Content starts

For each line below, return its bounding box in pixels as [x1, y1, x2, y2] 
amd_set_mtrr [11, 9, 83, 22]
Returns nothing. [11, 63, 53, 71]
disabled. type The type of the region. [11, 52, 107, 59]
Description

Content ends

§ Exercise goal: The whole listing must be reproduced exactly. Do not skip a line.

§ Task response:
For each line below, return its bounding box in pixels as [x1, y1, x2, y2] 
amd_set_mtrr [11, 9, 83, 22]
Returns nothing. [11, 63, 53, 71]
disabled. type The type of the region. [11, 52, 107, 59]
Description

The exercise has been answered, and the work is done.